From text to n-grams
Suppose you have a string like 'it was the best of times it was the worst of times it was the age of wisdom it was the age of foolishness'. You already know how to turn a string into a list using the split operation. In Python, you can retrieve a subsequence of a list by using what is called a slice, represented as two indexes separated by a colon. If the first index is empty, it is assumed to be the beginning of the list. If the second index is empty, it is assumed to be the end. Study the following examples.
wordstring = 'it was the best of times it was the worst of times '
wordstring += 'it was the age of wisdom it was the age of foolishness'
wordlist = wordstring.split()
print wordlist[0:4]
-> ['it', 'was', 'the', 'best']
print wordlist[0:6]
-> ['it', 'was', 'the', 'best', 'of', 'times']
print wordlist[6:10]
-> ['it', 'was', 'the', 'worst']
print wordlist[0:12]
-> ['it', 'was', 'the', 'best', 'of', 'times', 'it', 'was', 'the', 'worst', 'of', 'times']
print wordlist[:12]
-> ['it', 'was', 'the', 'best', 'of', 'times', 'it', 'was', 'the', 'worst', 'of', 'times']
print wordlist[12:]
-> ['it', 'was', 'the', 'age', 'of', 'wisdom', 'it', 'was', 'the', 'age', 'of', 'foolishness']
We can combine the slice with a list comprehension to create a function that slides an n-gram window across a word list to create a list of n-grams. Copy the following function to your dh.py module.
# Given a list of words and a number n, return a list
# of n-grams.
def getNGrams(wordlist, n):
return [wordlist[i:i+n] for i in range(len(wordlist)-(n-1))]

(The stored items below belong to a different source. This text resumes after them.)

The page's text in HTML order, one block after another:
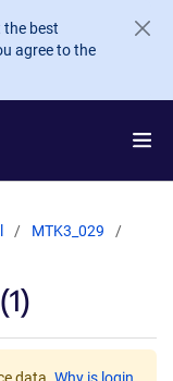
the best
agree to the
MTK3_029
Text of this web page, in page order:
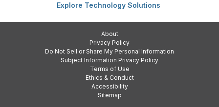
Explore Technology Solutions
About
Privacy Policy
Do Not Sell or Share My Personal Information
Subject Information Privacy Policy
Terms of Use
Ethics & Conduct
Accessibility
Sitemap
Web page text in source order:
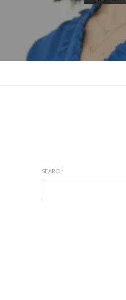
SEARCH
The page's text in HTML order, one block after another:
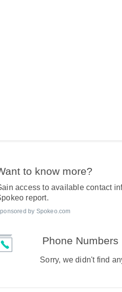
to know more?
access to available contact
report.
by Spokeo.com
Phone Numbers
Sorry, we didn't find
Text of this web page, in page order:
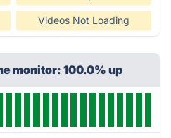
Videos Not Loading
monitor: 100.0% up
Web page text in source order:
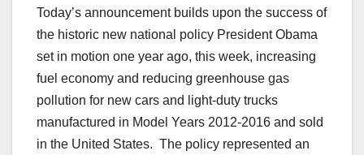
Today’s announcement builds upon the success of
the historic new national policy President Obama
set in motion one year ago, this week, increasing
fuel economy and reducing greenhouse gas
pollution for new cars and light-duty trucks
manufactured in Model Years 2012-2016 and sold
in the United States. The policy represented an
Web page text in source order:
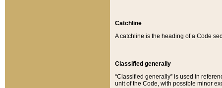
Catchline
A catchline is the heading of a Code
Classified generally
“Classified generally” is used in
unit of the Code, with possible minor
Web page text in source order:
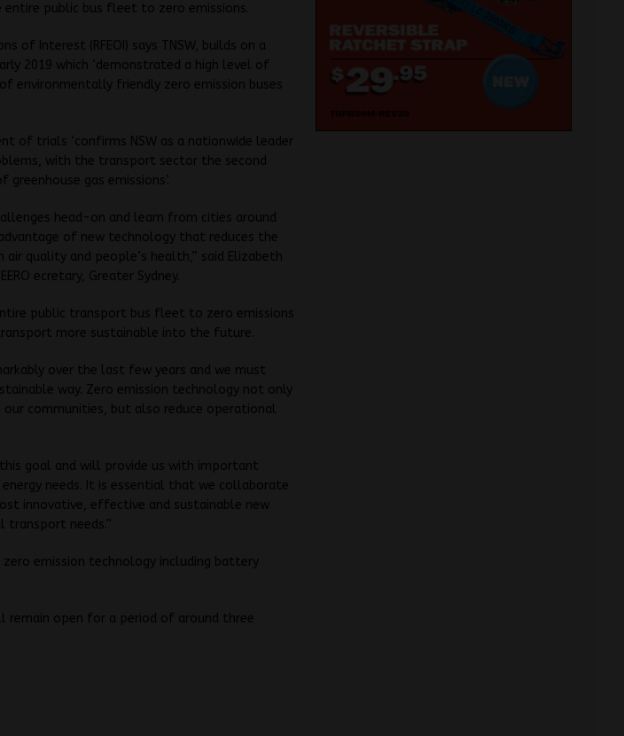
public bus fleet to zero emissions.
of Interest (RFEOI) says TNSW, builds on a
2019 which ‘demonstrated a high level of
environmentally friendly zero emission buses
of trials ‘confirms NSW as a nationwide leader
with the transport sector the second
gas emissions’.
head-on and learn from cities around
of new technology that reduces the
quality and people’s health,” said Elizabeth
ecretary, Greater Sydney.
public transport bus fleet to zero emissions
more sustainable into the future.
over the last few years and we must
way. Zero emission technology not only
communities, but also reduce operational
goal and will provide us with important
needs. It is essential that we collaborate
innovative, effective and sustainable new
transport needs.”
emission technology including battery
remain open for a period of around three
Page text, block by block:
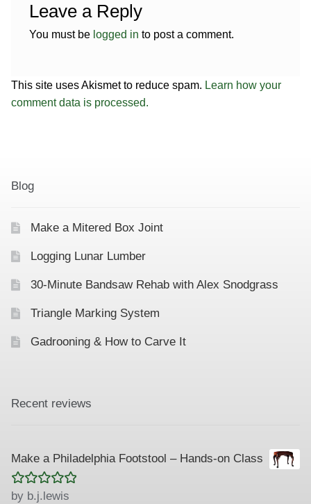
Leave a Reply
You must be logged in to post a comment.
This site uses Akismet to reduce spam. Learn how your
comment data is processed.
Blog
Make a Mitered Box Joint
Logging Lunar Lumber
30-Minute Bandsaw Rehab with Alex Snodgrass
Triangle Marking System
Gadrooning & How to Carve It
Recent reviews
Make a Philadelphia Footstool – Hands-on Class
Rated 5out
by b.j.lewis
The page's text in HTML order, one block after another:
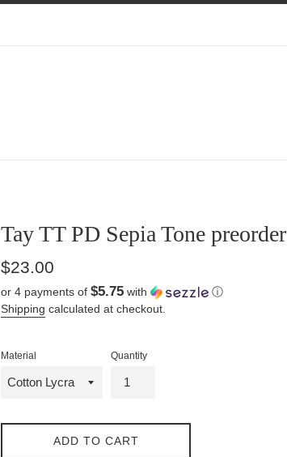
Tay TT PD Sepia Tone preorder
Regular
$23.00
or 4 payments of $5.75 with
ⓘ
Shipping calculated at checkout.
Material Quantity
ADD TO CART
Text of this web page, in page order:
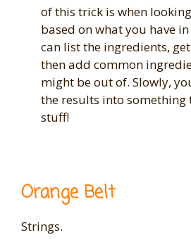
of this trick is when
based on what you have
can list the ingredients,
then add common
might be out of. Slowly,
the results into
stuff!
Orange Belt
Strings.
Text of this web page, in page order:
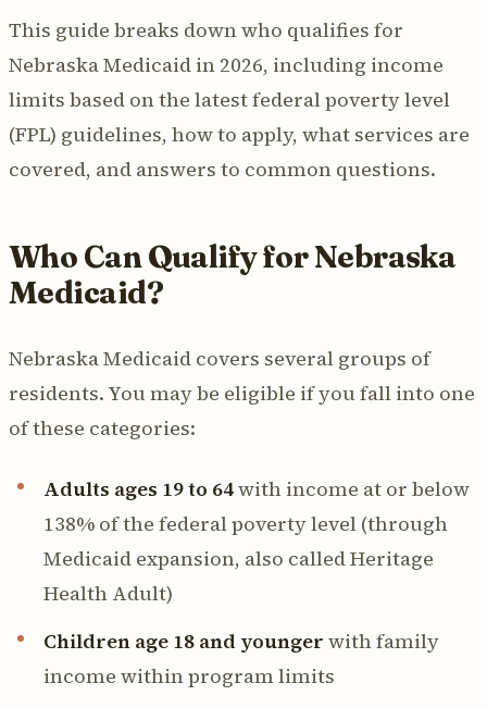
This guide breaks down who qualifies for
Nebraska Medicaid in 2026, including income
limits based on the latest federal poverty level
(FPL) guidelines, how to apply, what services are
covered, and answers to common questions.
Who Can Qualify for Nebraska
Medicaid?
Nebraska Medicaid covers several groups of
residents. You may be eligible if you fall into one
of these categories:
Adults ages 19 to 64with income at or below
138% of the federal poverty level (through
Medicaid expansion, also called Heritage
Health Adult)
Children age 18 and younger with family
income within program limits
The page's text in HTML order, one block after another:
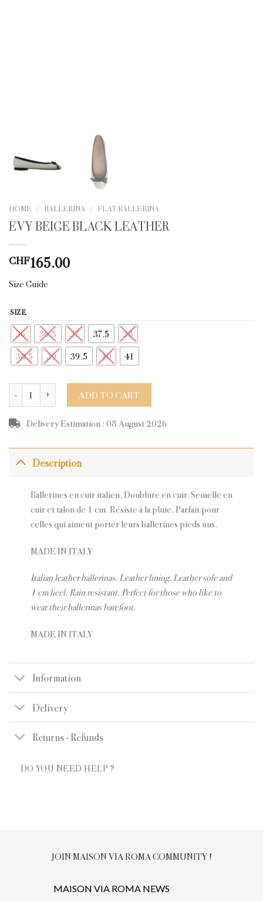
HOME / BALLERINA / FLAT BALLERINA
EVY BEIGE BLACK LEATHER
CHF165.00
Size Guide
SIZE
36 36.5 37 37.5
38
38.5
39 39.5 40 41
ADD TO CART
Delivery Estimation : 08 August 2026
Description
Ballerines en cuir italien. Doublure en cuir. Semelle en
cuir et talon de 1 cm. Résiste à la pluie. Parfait pour
celles qui aiment porter leurs ballerines pieds nus.
MADE IN ITALY
Italian leather ballerinas. Leather lining. Leather sole and
1 cm heel. Rain resistant. Perfect for those who like to
wear their ballerinas barefoot.
MADE IN ITALY
Information
Delivery
Returns - Refunds
DO YOU NEED HELP ?
JOIN MAISON VIA ROMA COMMUNITY !
MAISON VIA ROMA NEWS
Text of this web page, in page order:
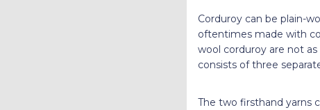
Corduroy can be plain-
oftentimes made with
wool corduroy are not
consists of three
The two firsthand yarns
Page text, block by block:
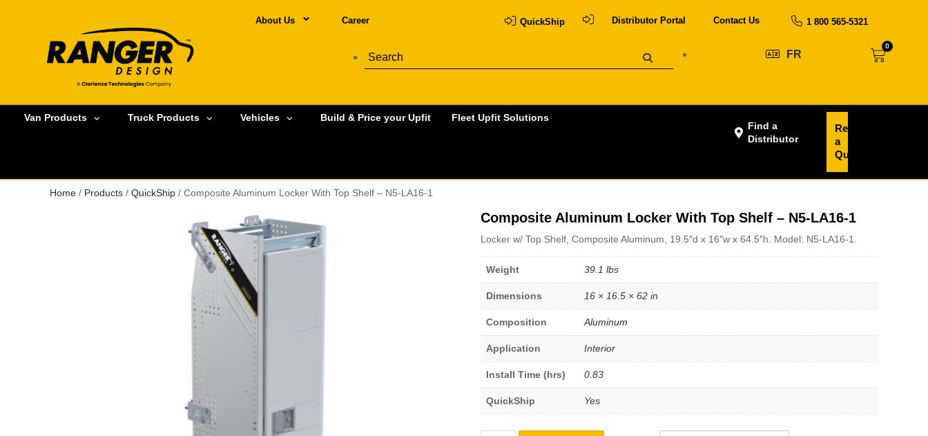
About Us Career QuickShip Distributor Portal Contact Us 1 800 565-5321
FR
0
Van Products Truck Products Vehicles Build & Price your Upfit Fleet Upfit Solutions
Find a
Distributor
Request
a
Quote
Home / Products / QuickShip / Composite Aluminum Locker With Top Shelf – N5-LA16-1
Composite Aluminum Locker With Top Shelf – N5-LA16-1
Locker w/ Top Shelf, Composite Aluminum, 19.5″d x 16″w x 64.5″h. Model: N5-LA16-1.
Weight 39.1 lbs
Dimensions 16 × 16.5 × 62 in
Composition Aluminum
Application Interior
Install Time (hrs) 0.83
QuickShip Yes
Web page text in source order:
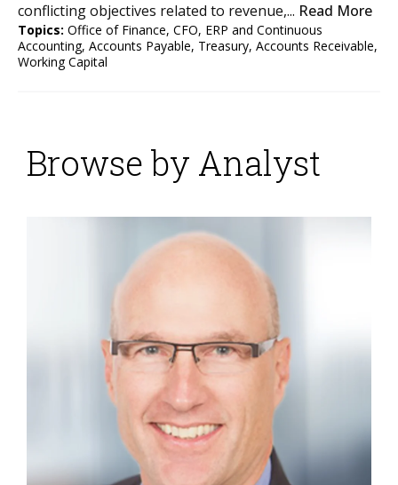
conflicting objectives related to revenue,... Read More
Topics: Office of Finance, CFO, ERP and Continuous
Accounting, Accounts Payable, Treasury, Accounts Receivable,
Working Capital
Browse by Analyst
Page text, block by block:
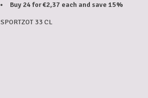
Buy 24 for €2,37 each and save 15%
SPORTZOT 33 CL

If you want to test the function, you can paste the definition into a Python shell. Note that it returns an empty list if you ask for n-grams longer than the total length of your input.

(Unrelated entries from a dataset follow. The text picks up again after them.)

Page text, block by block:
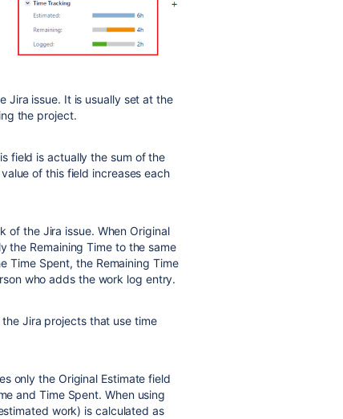
Jira issue. It is usually set at the
the project.
field is actually the sum of the
of this field increases each
of the Jira issue. When Original
the Remaining Time to the same
Time Spent, the Remaining Time
who adds the work log entry.
Jira projects that use time
only the Original Estimate field
and Time Spent. When using
work) is calculated as
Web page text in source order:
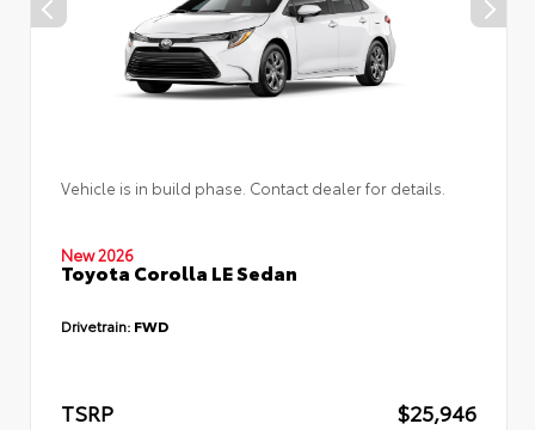
Vehicle is in build phase. Contact dealer for details.
New 2026
Toyota Corolla LE Sedan
Drivetrain: FWD
TSRP
$25,946
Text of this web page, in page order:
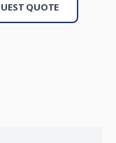
QUOTE
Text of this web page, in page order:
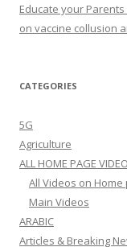
Educate your Parents
on vaccine collusion
CATEGORIES
5G
Agriculture
ALL HOME PAGE
All Videos on
Main Videos
ARABIC
Articles & Breaking
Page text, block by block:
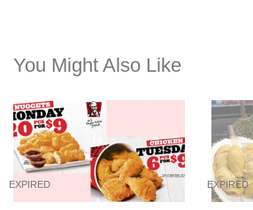
You Might Also Like
EXPIRED EXPIRED
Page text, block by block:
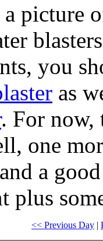
picture
you
as
. For now,
one
a
plus
<< Previous Day |
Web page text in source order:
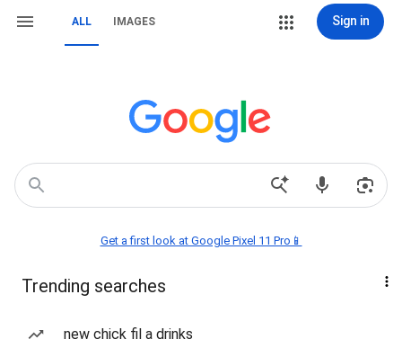
ALL IMAGES Sign in
Get a first look at Google Pixel 11 Pro📱
Trending searches
new chick fil a drinks
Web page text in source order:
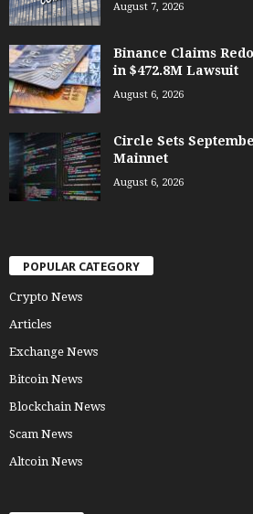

test1 = 'here are four words'
test2 = 'this test sentence has eight words in it'
getNGrams(test1.split(), 5)
-> []
getNGrams(test2.split(), 5)
-> [['this', 'test', 'sentence', 'has', 'eight'],
['test', 'sentence', 'has', 'eight', 'words'],
['sentence', 'has', 'eight', 'words', 'in'],
['has', 'eight', 'words', 'in', 'it']]
Making an n-gram dictionary
Since we want to show our keyword in the context of neighboring terms, we are going to use an n-gram window with an odd-numbered length (3,5,7,...). The next step is to put each n-gram in a dictionary, using the middle word as the key. Since Python indexes start at 0, we can compute the index of this middle word by dividing n by two and losing the remainder. If we are working with 7-grams, for example, the left context will consist of terms indexed by 0, 1, 2, the keyword will be indexed by 3, and the right context terms indexed by 4, 5, 6. Study the following function before adding it to the dh.py module. In particular, you should be clear about what happens when a particular keyword appears in more than one context. Notice also that we determine n by measuring the length of the first item in the list of n-grams, and from n we calculate the index of the keyword using Python's floor division operator.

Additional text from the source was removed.